■ What you will do ■
When you repeat the entries below, please keep them exact and leave out the pictures.

== Segment start ==

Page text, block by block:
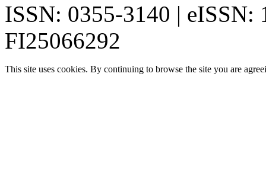
ISSN: 0355-3140 | eISSN:
FI25066292
This site uses cookies. By continuing to browse the site you are
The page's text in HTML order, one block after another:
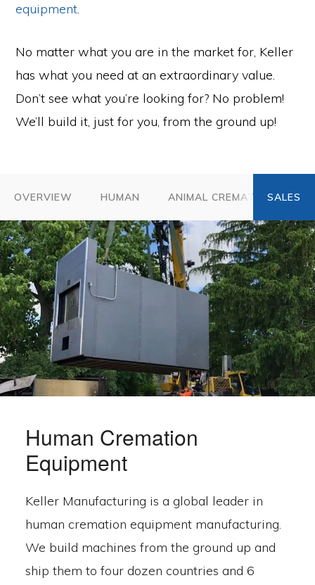
equipment.
No matter what you are in the market for, Keller
has what you need at an extraordinary value.
Don’t see what you’re looking for? No problem!
We’ll build it, just for you, from the ground up!
OVERVIEW HUMAN ANIMAL CREMATION
Human Cremation
Equipment
Keller Manufacturing is a global leader in
human cremation equipment manufacturing.
We build machines from the ground up and
ship them to four dozen countries and 6
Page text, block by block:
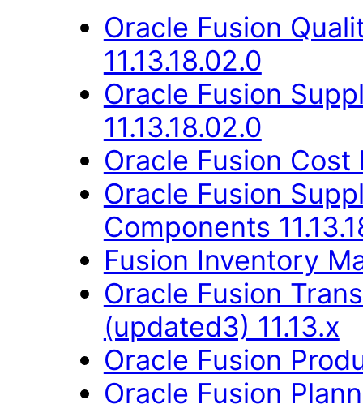
Oracle Fusion
11.13.18.02.0
Oracle Fusion
11.13.18.02.0
Oracle Fusion Cost
Oracle Fusion
Components
Fusion Inventory
Oracle Fusion
(updated3) 11.13.x
Oracle Fusion
Oracle Fusion
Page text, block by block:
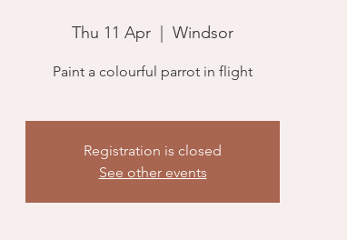
Thu 11 Apr Windsor
Paint a colourful parrot in flight
Registration is closed
See other events
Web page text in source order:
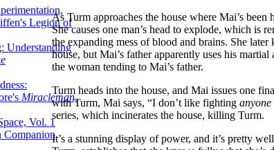
Legion of
Understanding
Miracleman,
Vol. 1
Companion
As Turm approaches the house where Mai’s
She causes one man’s head to explode, which is
the expanding mess of blood and brains. She
house, but Mai’s father apparently uses his
the woman tending to Mai’s father.
Turm heads into the house, and Mai issues one
with Turm, Mai says, “I don’t like fighting anyone
series, which incinerates the house, killing Turm.
It’s a stunning display of power, and it’s pretty
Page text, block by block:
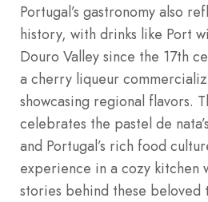
Portugal’s gastronomy also
history, with drinks like Port
Douro Valley since the 17th
a cherry liqueur
showcasing regional flavors.
celebrates the pastel de
and Portugal’s rich food
experience in a cozy kitchen
stories behind these beloved
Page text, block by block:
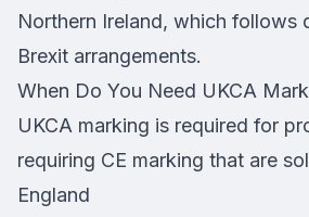
Northern Ireland, which follows
Brexit arrangements.
When Do You Need UKCA
UKCA marking is required for
requiring CE marking that are
England
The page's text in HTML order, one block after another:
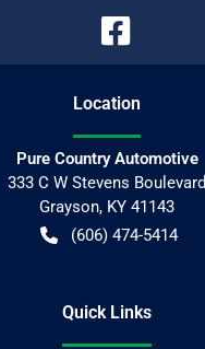
Location
Pure Country Automotive
333 C W Stevens Boulevard
Grayson, KY 41143
(606) 474-5414
Quick Links
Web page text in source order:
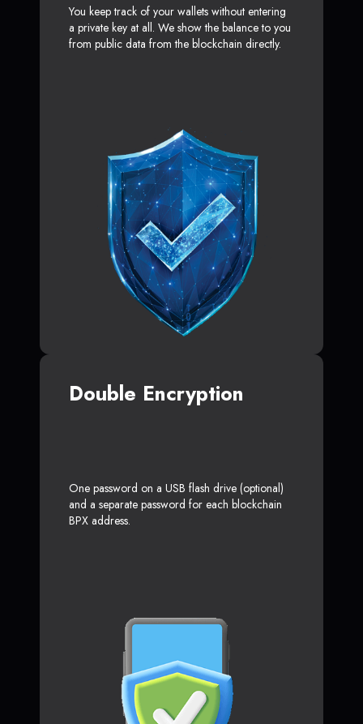
You keep track of your wallets without entering
a private key at all. We show the balance to you
from public data from the blockchain directly.
Double Encryption
One password on a USB flash drive (optional)
and a separate password for each blockchain
BPX address.
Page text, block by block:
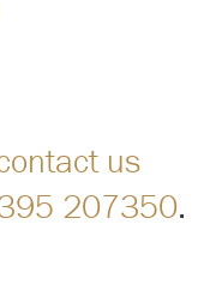
us
207350.

== Segment end ==

■ Result for this task ■
Page text, block by block:
ISSN: 0355-3140 | eISSN:
FI25066292
This site uses cookies. By continuing to browse the site you are
The page's text in HTML order, one block after another:
equipment.
No matter what you are in the market for, Keller
has what you need at an extraordinary value.
Don’t see what you’re looking for? No problem!
We’ll build it, just for you, from the ground up!
OVERVIEW HUMAN ANIMAL CREMATION
Human Cremation
Equipment
Keller Manufacturing is a global leader in
human cremation equipment manufacturing.
We build machines from the ground up and
ship them to four dozen countries and 6
Page text, block by block:
Oracle Fusion
11.13.18.02.0
Oracle Fusion
11.13.18.02.0
Oracle Fusion Cost
Oracle Fusion
Components
Fusion Inventory
Oracle Fusion
(updated3) 11.13.x
Oracle Fusion
Oracle Fusion
Page text, block by block:
Thu 11 Apr Windsor
Paint a colourful parrot in flight
Registration is closed
See other events
Web page text in source order:
Legion of
Understanding
Miracleman,
Vol. 1
Companion
As Turm approaches the house where Mai’s
She causes one man’s head to explode, which is
the expanding mess of blood and brains. She
house, but Mai’s father apparently uses his
the woman tending to Mai’s father.
Turm heads into the house, and Mai issues one
with Turm, Mai says, “I don’t like fighting anyone
series, which incinerates the house, killing Turm.
It’s a stunning display of power, and it’s pretty
Page text, block by block:
Portugal’s gastronomy also
history, with drinks like Port
Douro Valley since the 17th
a cherry liqueur
showcasing regional flavors.
celebrates the pastel de
and Portugal’s rich food
experience in a cozy kitchen
stories behind these beloved
Page text, block by block:
Northern Ireland, which follows
Brexit arrangements.
When Do You Need UKCA
UKCA marking is required for
requiring CE marking that are
England
The page's text in HTML order, one block after another:
Location
Pure Country Automotive
333 C W Stevens Boulevard
Grayson, KY 41143
(606) 474-5414
Quick Links
Web page text in source order:
You keep track of your wallets without entering
a private key at all. We show the balance to you
from public data from the blockchain directly.
Double Encryption
One password on a USB flash drive (optional)
and a separate password for each blockchain
BPX address.
Page text, block by block:
us
207350.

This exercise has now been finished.